Daftar Blog Saya

Rabu, 15 Mei 2019

TRIO SRIKANDI DESA KEBUNAN, “PEMBERANTAS RENTENIR

Oleh : Yudit Arif Adi Nugroho
Faskel Sosial KOTAKU
      Pemberian hibah atau pinjaman kepada masyarakat memiliki fungsi dan peran untuk mendorong berbagai reformasi dalam tata kelola kemasyarakatan dalam segala bidang, termasuk didalamnya reformasi dalam bidang ekonomi dan kesejahteraan. Dana bantuan dari lembaga-lembaga donor di Indonesia tidak langsung diberikan kepada masyarakat sebagai objek, tetapi disalurkan melalui Lembaga Swadaya Masyarakat (LSM) atau Lembaga Keuangan Bukan Bank (LKBB) dan perbankan. Tetapi pada kenyataannya bank kurang dapat diakses masyarakat secara mudah daripada LKBB. Sebab transaksi yang terlampau kecil tetapi dalam jumlah unit usaha yang sangat besar ini menyebabkan transaction cost sangat tinggi. Sehingga LKBB menjadi sebuah lembaga andalan untuk memberikan dana bantuan kepada masyarakat menengah ke bawah. 
      Secara formalitas hukum, LKBB terbagi menjadi LKBB informal dan formal. LKBB informal, seperti tengkulak, rentenir atau bank thithil alias nya’kanyak, lebih fleksibel karena tidak berbadan hukum, sedangkan LKBB formal, Koperasi Jasa Keuangan Syariah (KJKS) dan Koperasi Simpan Pinjam (KSP), umumnya tetap memperlakukan usaha kecil sama dengan usaha menengah ke atas dalam pengajuan pembiayaan, diantaranya mencakup kecukupan jaminan, modal, maupun kelayakan usaha yang dipandang memberatkan pelaku pengusaha kecil. 

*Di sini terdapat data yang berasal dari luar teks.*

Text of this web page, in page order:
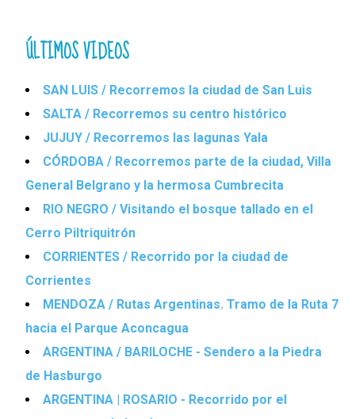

     LKBB formal dan perbankan menerapkan syarat yang tidak mudah dipenuhi oleh masyarakat bawah. Hal tersebut kemudian menjadi latar belakang bagi rumah tangga miskin berupaya mencari alternatif pinjaman guna memenuhi kebutuhan mereka. Alternatif tersebut akhirnya jatuh pada LKBB informal, seperti tengkulak maupun rentenir yang dalam bahasa masyarakat jawa dikenal dengan sebutan bank thilthil atau nya'kanyak di daerah Sumenep.

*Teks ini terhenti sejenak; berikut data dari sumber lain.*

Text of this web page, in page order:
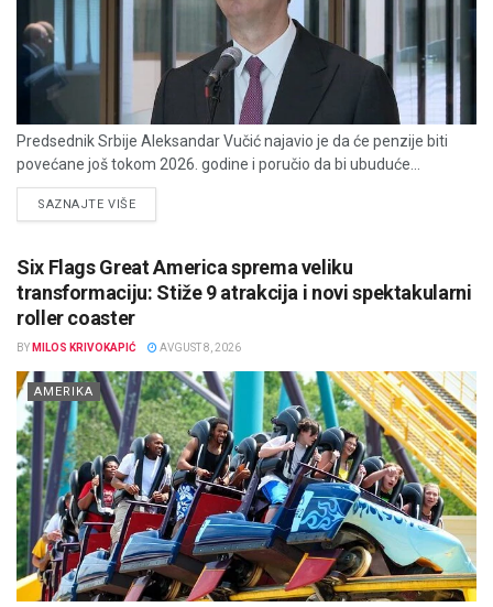
Predsednik Srbije Aleksandar Vučić najavio je da će penzije biti
povećane još tokom 2026. godine i poručio da bi ubuduće...
SAZNAJTE VIŠEDETAILS
Six Flags Great America sprema veliku
transformaciju: Stiže 9 atrakcija i novi spektakularni
roller coaster
BY MILOS KRIVOKAPIĆ AVGUST 8, 2026
AMERIKA

       Belum diketahui secara jelas dari mana dan siapa yang mengawali penyebutan bank thithil alias nya’kanyak. Sebagian masyarakat menyebut rentenir dengan sebutan bank thithil alias nya’kanyak karena ketika seorang “nasabah” meminjam sejumlah uang kepada rentenir, maka pihak rentenir akan meminta pengembalian uang yang telah dipinjam dilakukan secara sedikit demi sedikit atau dalam bahasa Jawa disebut di-thithili. Ada pula yang beranggapan bahwa para rentenir sebenarnya meminjamkan uang kepada “nasabah” untuk men-thithili atau mengerogoti harta yang dimiliki nasabah sehingga perlahan-lahan harta yang dimiliki akan habis untuk menutupi hutang kepada rentenir yang semakin hari semakin bertambah.
      Ditinjau dari sistem serta bunga yang dipatok kreditur terhadap debiturnya, bank thithil alias nyak'kanyak dinilai sangat merugikan masyarakat. Ditambah pula jika ditinjau dari sisi syari'at, terdapat unsur riba yang dapat mengurangi kesejahteraan masyarakat terutama masyarakat kalangan menengah kebawah. 

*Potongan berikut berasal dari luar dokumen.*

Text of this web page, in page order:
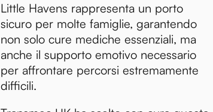
Little Havens rappresenta un porto
sicuro per molte famiglie, garantendo
non solo cure mediche essenziali, ma
anche il supporto emotivo necessario
per affrontare percorsi estremamente
difficili.
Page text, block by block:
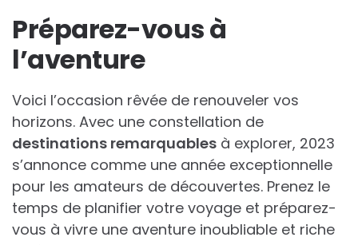
Préparez-vous à
l’aventure
Voici l’occasion rêvée de renouveler vos
horizons. Avec une constellation de
destinations remarquables à explorer, 2023
s’annonce comme une année exceptionnelle
pour les amateurs de découvertes. Prenez le
temps de planifier votre voyage et préparez-
vous à vivre une aventure inoubliable et riche
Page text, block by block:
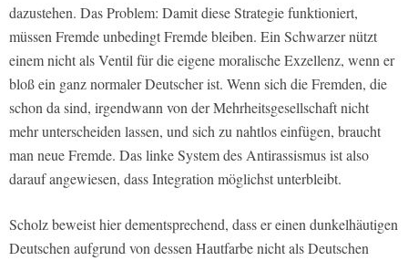
dazustehen. Das Problem: Damit diese Strategie funktioniert,
müssen Fremde unbedingt Fremde bleiben. Ein Schwarzer nützt
einem nicht als Ventil für die eigene moralische Exzellenz, wenn er
bloß ein ganz normaler Deutscher ist. Wenn sich die Fremden, die
schon da sind, irgendwann von der Mehrheitsgesellschaft nicht
mehr unterscheiden lassen, und sich zu nahtlos einfügen, braucht
man neue Fremde. Das linke System des Antirassismus ist also
darauf angewiesen, dass Integration möglichst unterbleibt.
Scholz beweist hier dementsprechend, dass er einen dunkelhäutigen
Deutschen aufgrund von dessen Hautfarbe nicht als Deutschen
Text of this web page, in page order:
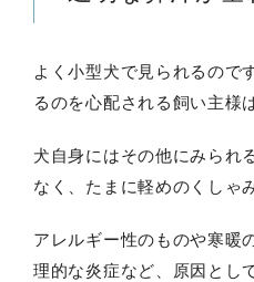
よく小型犬で見られるので
るのを心配される飼い主様
犬自身にはその他にみられ
なく、たまに軽めのくしゃ
アレルギー性のものや寒暖
理的な炎症など、原因とし
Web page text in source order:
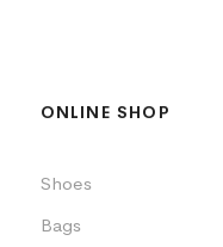
ONLINE SHOP
Shoes
Bags

        Praktik bank thithil alias nya’kanyak terjadi hampir di seluruh pelosok Madura, bahkan merebak di daerah perkotaan. Praktik ini juga tidak melihat bagaimana bentuk kehidupan sosial dan keagamaan pada suatu daerah, seolah-olah bank thithil alias nya’kanyak telah menjadi bagian dari kehidupan sehari-hari di tiap-tiap daerah. Praktik bank thithil alias nya’kanyak seperti yang diuraikan di atas juga terjadi di Desa Kebunan Kecamatan Kota Sumenep. 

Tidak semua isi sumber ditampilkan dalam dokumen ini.